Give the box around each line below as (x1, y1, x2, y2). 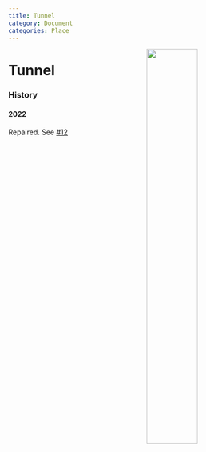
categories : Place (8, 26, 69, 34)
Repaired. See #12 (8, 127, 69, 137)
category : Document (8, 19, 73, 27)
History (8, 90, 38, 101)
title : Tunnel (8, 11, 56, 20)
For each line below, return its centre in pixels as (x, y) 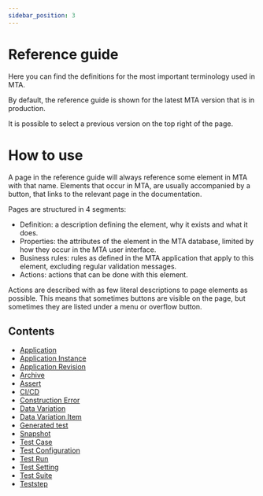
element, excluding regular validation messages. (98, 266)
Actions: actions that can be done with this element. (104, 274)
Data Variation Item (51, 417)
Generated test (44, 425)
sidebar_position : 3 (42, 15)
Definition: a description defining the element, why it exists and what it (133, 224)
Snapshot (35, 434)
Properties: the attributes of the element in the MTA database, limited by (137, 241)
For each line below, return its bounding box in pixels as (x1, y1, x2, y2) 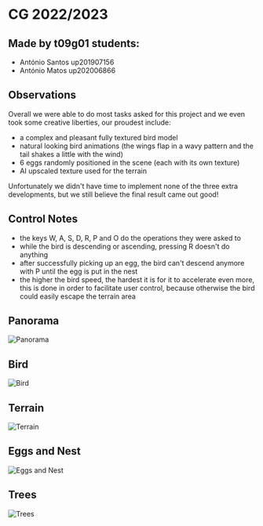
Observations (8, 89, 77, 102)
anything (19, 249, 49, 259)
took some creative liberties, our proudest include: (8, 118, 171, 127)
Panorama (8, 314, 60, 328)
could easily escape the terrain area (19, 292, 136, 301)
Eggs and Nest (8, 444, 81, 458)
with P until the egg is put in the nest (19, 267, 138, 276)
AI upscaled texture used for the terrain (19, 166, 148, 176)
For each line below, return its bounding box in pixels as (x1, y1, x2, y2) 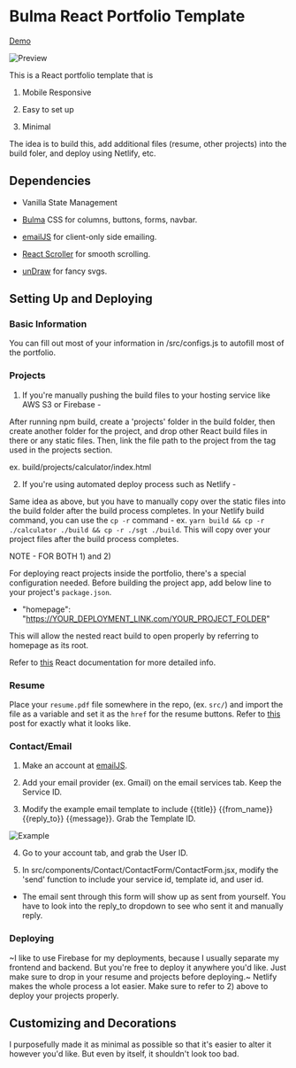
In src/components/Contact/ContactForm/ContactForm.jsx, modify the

::::

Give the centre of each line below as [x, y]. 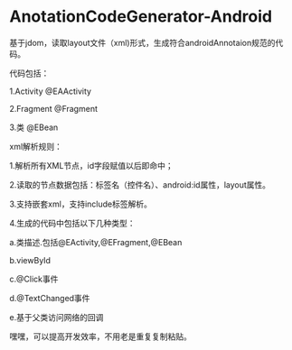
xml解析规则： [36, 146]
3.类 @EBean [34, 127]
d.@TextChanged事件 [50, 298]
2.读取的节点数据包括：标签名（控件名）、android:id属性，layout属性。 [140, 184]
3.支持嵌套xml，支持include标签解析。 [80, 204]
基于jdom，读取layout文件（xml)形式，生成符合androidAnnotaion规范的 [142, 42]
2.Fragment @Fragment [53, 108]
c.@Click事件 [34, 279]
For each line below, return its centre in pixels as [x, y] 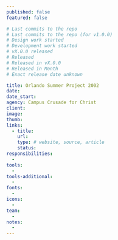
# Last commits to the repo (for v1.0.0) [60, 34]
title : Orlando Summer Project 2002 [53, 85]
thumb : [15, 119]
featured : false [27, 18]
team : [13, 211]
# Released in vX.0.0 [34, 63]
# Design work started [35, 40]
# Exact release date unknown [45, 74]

::::

What is expected:
Beginning at the line above that contains "with P until", repeat each line exactly through the one that contains "In src/components/Contact/ContactForm/ContactForm.jsx, modify", and leave out the pictures.

Your solution:
with P until the egg is put in the nest (19, 267, 138, 276)
AI upscaled texture used for the terrain (19, 166, 148, 176)
For each line below, return its bounding box in pixels as (x1, y1, x2, y2) 
In src/components/Contact/ContactForm/ContactForm.jsx, modify the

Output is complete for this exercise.